He began to talk of his own life. He had had ill-fortune through most of it. He was poor and unsuccessful, and a girl he had been very fond of had been attacked and killed by a horse in a field in a very horrible manner. These things had wounded and tortured him, but they hadn't broken him. They had, it seemed to me, made a kind of crippled and ugly demigod of him. He was, I began to perceive, so much better than I had any right to expect. At first I had been rather struck by his unkempt look, and it made my reaction all the stronger. There was about him something, a kind of raw and bleeding faith in the deep things of life, that stirred me profoundly as he showed it. My set of people had irritated him and disappointed him. I discovered at his touch how they irritated him. He reproached me boldly. He made me feel ashamed of my easy acquiescences as I walked in my sleek tall neatness beside his rather old coat, his rather battered hat, his sturdier shorter shape, and listened to his denunciations of our self-satisfied New Liberalism and Progressivism.

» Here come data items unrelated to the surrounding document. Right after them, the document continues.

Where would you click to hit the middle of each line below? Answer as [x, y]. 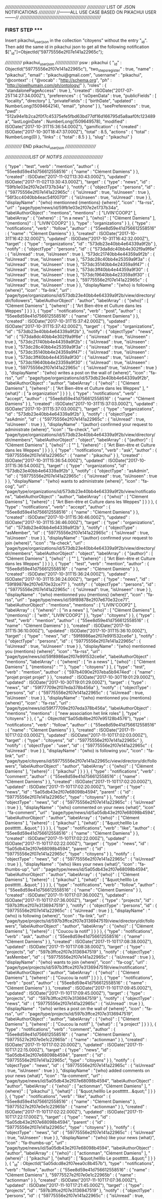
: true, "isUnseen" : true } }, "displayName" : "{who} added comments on [77, 1071]
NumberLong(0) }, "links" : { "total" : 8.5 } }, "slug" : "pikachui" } [69, 137]
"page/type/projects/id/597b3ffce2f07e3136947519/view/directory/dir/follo [80, 921]
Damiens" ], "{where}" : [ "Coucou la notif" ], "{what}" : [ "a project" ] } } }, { [81, 1024]
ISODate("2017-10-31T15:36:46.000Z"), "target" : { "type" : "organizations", [80, 523]
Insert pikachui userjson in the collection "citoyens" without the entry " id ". [76, 41]
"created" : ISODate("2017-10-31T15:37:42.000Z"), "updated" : [67, 321]
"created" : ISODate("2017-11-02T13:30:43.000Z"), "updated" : [68, 177]
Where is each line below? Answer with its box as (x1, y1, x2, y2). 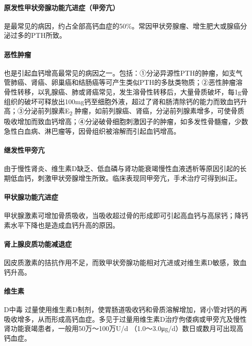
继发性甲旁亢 (4, 145, 45, 155)
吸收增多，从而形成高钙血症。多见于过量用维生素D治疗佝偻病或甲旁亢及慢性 (4, 314, 247, 324)
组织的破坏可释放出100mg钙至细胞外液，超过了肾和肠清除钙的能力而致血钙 (4, 96, 240, 106)
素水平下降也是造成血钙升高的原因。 (4, 220, 119, 230)
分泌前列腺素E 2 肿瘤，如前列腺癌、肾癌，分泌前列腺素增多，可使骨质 (24, 106, 245, 117)
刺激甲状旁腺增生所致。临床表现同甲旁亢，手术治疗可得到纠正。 (37, 173, 241, 183)
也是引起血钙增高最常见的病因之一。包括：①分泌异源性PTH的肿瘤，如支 (4, 67, 236, 78)
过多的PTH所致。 (10, 30, 66, 40)
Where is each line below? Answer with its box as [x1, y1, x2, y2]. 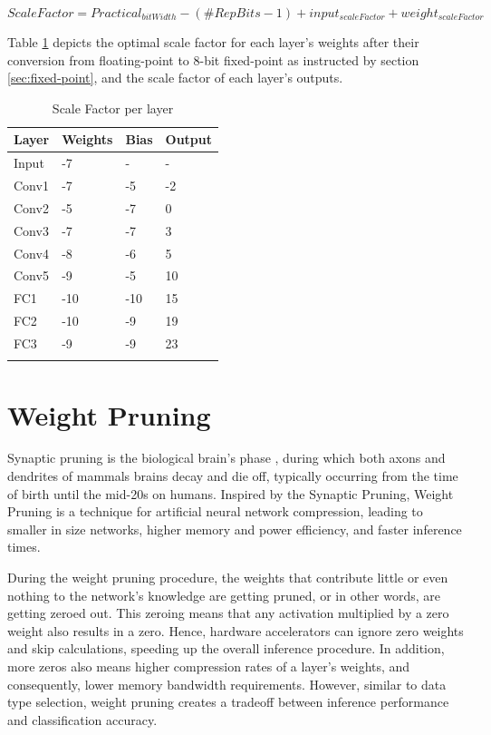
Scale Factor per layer [52, 98, 174, 117]
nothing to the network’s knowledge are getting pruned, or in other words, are [7, 585, 441, 604]
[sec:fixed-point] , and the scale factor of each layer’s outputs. [7, 68, 343, 87]
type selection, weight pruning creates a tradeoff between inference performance [7, 692, 449, 711]
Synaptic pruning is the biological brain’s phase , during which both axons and [7, 448, 446, 467]
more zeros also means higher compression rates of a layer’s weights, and [7, 656, 410, 675]
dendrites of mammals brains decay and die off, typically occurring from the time [7, 466, 458, 485]
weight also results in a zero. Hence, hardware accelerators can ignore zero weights [7, 621, 464, 640]
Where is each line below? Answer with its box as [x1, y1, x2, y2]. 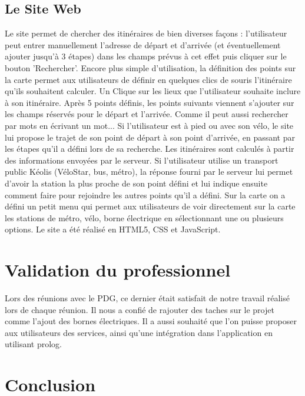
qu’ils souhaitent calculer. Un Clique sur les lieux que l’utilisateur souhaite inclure [5, 85, 301, 97]
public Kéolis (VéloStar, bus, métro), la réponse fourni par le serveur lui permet [5, 165, 293, 178]
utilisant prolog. [5, 338, 62, 350]
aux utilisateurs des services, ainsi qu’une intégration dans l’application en [5, 326, 273, 338]
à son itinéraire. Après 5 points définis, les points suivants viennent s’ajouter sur [5, 96, 294, 108]
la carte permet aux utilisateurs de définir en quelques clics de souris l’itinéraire [5, 73, 292, 85]
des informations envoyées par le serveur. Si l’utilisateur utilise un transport [5, 154, 279, 166]
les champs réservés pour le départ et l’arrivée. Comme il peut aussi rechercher [5, 108, 289, 120]
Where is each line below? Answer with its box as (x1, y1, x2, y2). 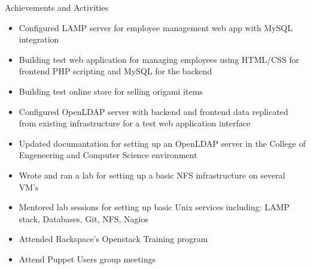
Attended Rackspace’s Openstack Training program (19, 232, 208, 245)
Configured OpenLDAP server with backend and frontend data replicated (19, 105, 288, 117)
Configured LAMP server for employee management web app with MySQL (19, 21, 293, 34)
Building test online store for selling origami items (19, 84, 203, 97)
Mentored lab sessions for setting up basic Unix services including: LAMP (19, 201, 290, 213)
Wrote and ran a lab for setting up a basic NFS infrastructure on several (19, 168, 285, 181)
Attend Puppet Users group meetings (19, 252, 156, 265)
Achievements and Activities (5, 1, 109, 13)
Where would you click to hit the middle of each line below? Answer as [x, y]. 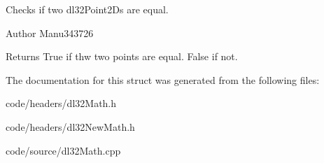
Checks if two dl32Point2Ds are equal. [87, 9]
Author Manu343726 [50, 33]
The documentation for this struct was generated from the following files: [163, 79]
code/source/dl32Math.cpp [63, 150]
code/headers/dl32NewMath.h [70, 126]
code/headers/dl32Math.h [61, 103]
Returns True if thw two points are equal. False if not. [122, 56]
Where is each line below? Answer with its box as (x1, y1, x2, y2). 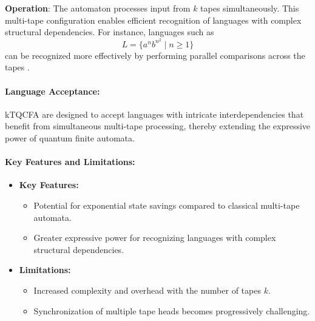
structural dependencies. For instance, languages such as (5, 25, 214, 38)
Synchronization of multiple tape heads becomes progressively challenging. (33, 304, 310, 317)
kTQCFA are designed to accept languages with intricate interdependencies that (5, 107, 304, 120)
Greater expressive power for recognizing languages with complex (33, 231, 276, 244)
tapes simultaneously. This (200, 2, 299, 14)
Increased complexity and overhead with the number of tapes (33, 283, 261, 296)
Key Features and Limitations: (5, 155, 135, 168)
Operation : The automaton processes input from (5, 2, 191, 14)
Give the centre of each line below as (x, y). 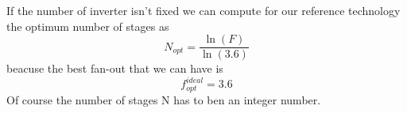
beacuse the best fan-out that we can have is (115, 68)
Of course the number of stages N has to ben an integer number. (164, 99)
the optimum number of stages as (88, 26)
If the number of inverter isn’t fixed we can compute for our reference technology (203, 10)
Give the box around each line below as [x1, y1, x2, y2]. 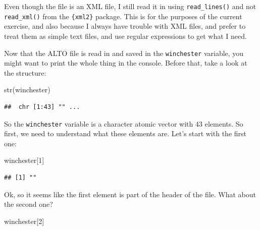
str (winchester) [4, 84, 50, 95]
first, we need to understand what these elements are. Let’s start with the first [4, 128, 246, 139]
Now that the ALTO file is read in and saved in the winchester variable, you [4, 47, 244, 58]
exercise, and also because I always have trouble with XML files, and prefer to [4, 21, 246, 31]
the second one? [4, 199, 53, 209]
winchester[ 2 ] [4, 215, 44, 226]
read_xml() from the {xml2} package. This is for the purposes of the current [4, 11, 242, 21]
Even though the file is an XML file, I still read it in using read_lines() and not [4, 1, 256, 11]
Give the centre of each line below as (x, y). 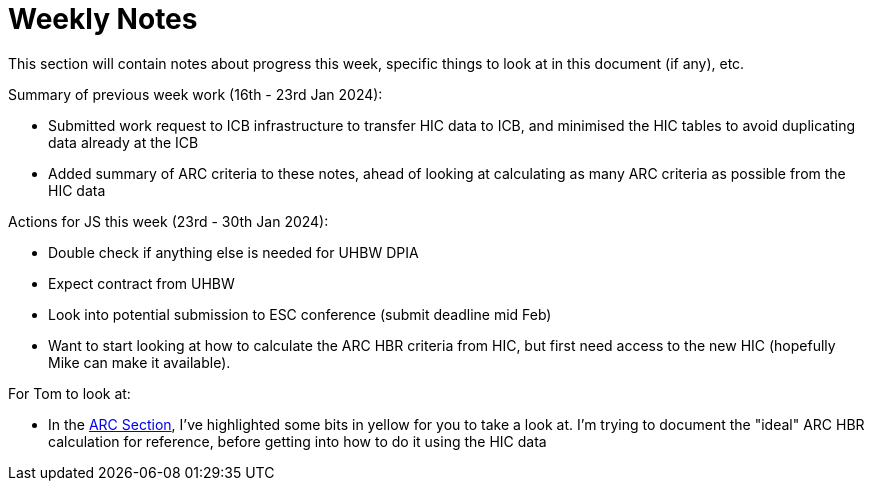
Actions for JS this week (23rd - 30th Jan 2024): (168, 221)
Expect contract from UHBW (141, 283)
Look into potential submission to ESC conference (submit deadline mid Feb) (300, 314)
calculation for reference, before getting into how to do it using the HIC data (297, 441)
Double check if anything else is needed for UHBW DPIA (233, 252)
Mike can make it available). (139, 362)
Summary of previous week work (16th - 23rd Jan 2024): (195, 94)
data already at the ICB (123, 142)
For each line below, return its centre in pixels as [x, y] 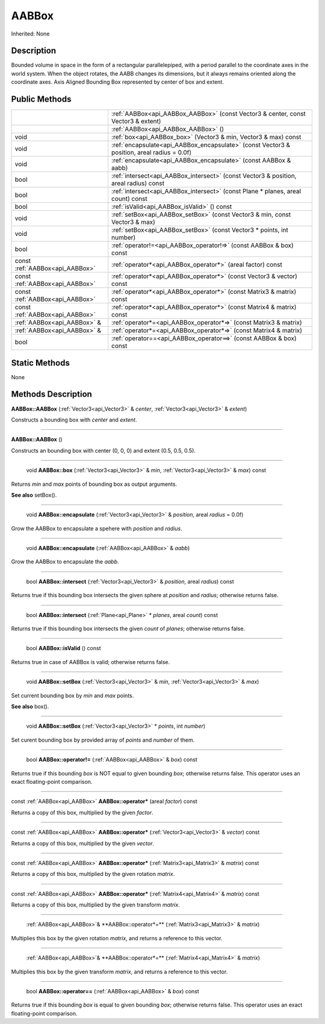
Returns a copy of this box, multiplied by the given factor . [82, 812]
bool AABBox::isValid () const [64, 648]
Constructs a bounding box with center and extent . [74, 420]
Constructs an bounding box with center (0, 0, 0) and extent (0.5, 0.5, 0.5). [103, 450]
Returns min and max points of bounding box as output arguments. [94, 484]
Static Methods [41, 363]
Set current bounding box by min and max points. [73, 695]
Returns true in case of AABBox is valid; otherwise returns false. [91, 662]
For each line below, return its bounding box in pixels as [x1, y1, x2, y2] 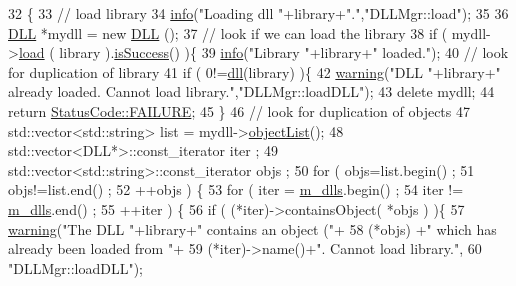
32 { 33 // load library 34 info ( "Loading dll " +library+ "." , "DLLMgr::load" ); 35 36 [8, 3, 509, 23]
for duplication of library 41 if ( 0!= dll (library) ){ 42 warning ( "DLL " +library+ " [8, 61, 501, 82]
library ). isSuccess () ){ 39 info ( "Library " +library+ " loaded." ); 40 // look [59, 42, 509, 63]
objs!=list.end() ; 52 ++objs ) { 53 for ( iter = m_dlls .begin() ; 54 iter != [8, 179, 464, 200]
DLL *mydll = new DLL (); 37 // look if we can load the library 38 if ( [8, 22, 448, 43]
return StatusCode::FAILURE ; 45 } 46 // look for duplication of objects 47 [8, 100, 470, 121]
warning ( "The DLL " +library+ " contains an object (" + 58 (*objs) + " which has [8, 218, 497, 239]
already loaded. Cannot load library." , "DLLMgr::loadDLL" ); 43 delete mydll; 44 [8, 81, 495, 102]
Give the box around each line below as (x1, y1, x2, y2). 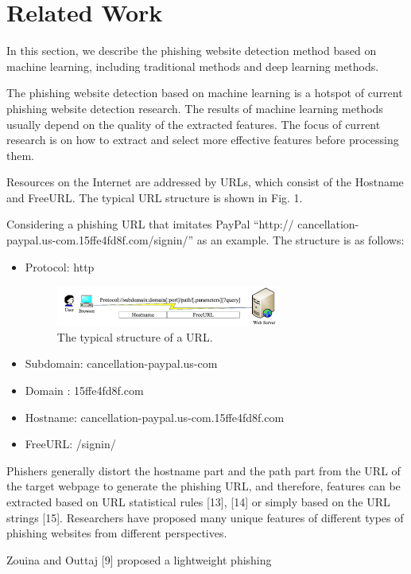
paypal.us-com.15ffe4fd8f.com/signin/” (6, 232, 194, 248)
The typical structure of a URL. (56, 328, 213, 345)
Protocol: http (25, 258, 95, 275)
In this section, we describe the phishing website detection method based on (6, 42, 377, 59)
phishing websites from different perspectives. (6, 525, 227, 541)
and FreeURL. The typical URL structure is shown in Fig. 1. (6, 189, 303, 205)
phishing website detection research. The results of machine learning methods (6, 100, 383, 116)
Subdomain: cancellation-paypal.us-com (25, 355, 218, 372)
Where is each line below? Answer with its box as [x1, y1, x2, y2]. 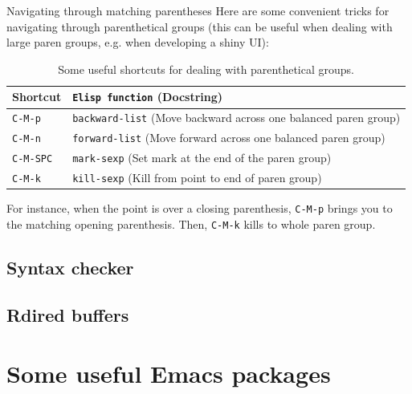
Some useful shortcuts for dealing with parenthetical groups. [58, 60, 354, 77]
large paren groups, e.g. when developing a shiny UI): [6, 34, 269, 51]
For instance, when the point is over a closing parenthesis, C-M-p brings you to [6, 200, 393, 217]
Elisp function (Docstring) [72, 88, 223, 105]
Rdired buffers [6, 302, 129, 327]
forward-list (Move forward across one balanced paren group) [72, 129, 385, 146]
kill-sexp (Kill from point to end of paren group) [72, 169, 322, 185]
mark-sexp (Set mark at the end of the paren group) [72, 149, 332, 166]
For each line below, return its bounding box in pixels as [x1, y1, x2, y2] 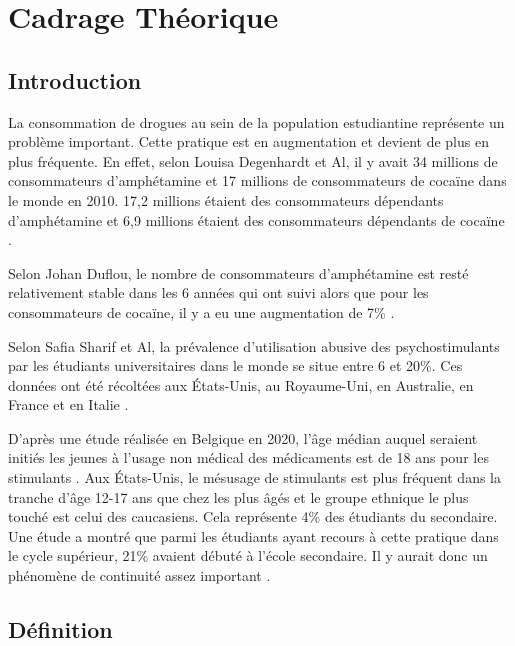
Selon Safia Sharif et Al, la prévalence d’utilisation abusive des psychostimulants [8, 335, 500, 356]
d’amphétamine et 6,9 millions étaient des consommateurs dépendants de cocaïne [8, 209, 505, 230]
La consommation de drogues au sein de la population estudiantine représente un [8, 111, 505, 132]
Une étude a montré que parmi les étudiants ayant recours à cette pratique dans [8, 525, 499, 546]
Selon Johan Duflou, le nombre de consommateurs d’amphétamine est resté [8, 262, 469, 283]
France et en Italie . [8, 394, 129, 415]
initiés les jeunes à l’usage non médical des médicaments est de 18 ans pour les [8, 447, 489, 468]
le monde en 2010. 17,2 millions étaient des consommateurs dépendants [8, 189, 444, 210]
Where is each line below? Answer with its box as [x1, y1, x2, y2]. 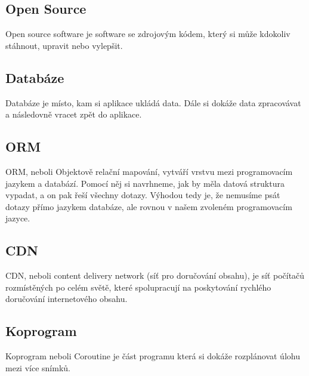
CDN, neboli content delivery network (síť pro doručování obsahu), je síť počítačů [5, 269, 305, 282]
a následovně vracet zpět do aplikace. [5, 108, 142, 121]
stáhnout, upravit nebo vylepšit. [5, 39, 123, 51]
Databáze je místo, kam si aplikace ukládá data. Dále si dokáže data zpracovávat [5, 96, 301, 109]
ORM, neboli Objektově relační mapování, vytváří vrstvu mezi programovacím [5, 165, 293, 177]
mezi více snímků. [5, 361, 70, 374]
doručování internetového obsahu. [5, 292, 128, 305]
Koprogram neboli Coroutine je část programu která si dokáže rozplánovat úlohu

"It has the same relation to progress--the reality of progress--that the things they paint on door panels in the suburbs have to art and beauty. There's a sort of filiation. . . . Your Altiora's just the political equivalent of the ladies who sell traced cloth for embroidery; she's a dealer in Refined Social Reform for the Parlour. The real progress, Remington, is a graver thing and a painfuller thing and a slower thing altogether. Look! THAT"--and he pointed to where under a boarding in the light of a gas lamp a dingy prostitute stood lurking--" was in Babylon and Nineveh. Your little lot make believe there won't be anything of the sort after this Parliament! They're going to vanish at a few top notes from Altiora Bailey! Remington!--it's foolery. It's prigs at play. It's make- believe, make-believe! Your people there haven't got hold of things, aren't beginning to get hold of things, don't know anything of life at all, shirk life, avoid life, get in little bright clean rooms and talk big over your bumpers of lemonade while the Night goes by outside--untouched. Those Crampton fools slink by all this,"--he waved at the woman again--"pretend it doesn't exist, or is going to be banished root and branch by an Act to keep children in the wet outside public-houses. Do you think they really care, Remington? I don't. It's make-believe. What they want to do, what Lewis wants to do, what Mrs. Bunting Harblow wants her husband to do, is to sit and feel very grave and necessary and respected on the Government benches. They think of putting their feet out like statesmen, and tilting shiny hats with becoming brims down over their successful noses. Presentation portrait to a club at fifty. That's their Reality. That's their scope. They don't, it's manifest, WANT to think beyond that. The things there ARE, Remington, they'll never face! the wonder and the depth of life,-- lust, and the night-sky,--pain."
"But the good intention," I pleaded, "the Good Will!"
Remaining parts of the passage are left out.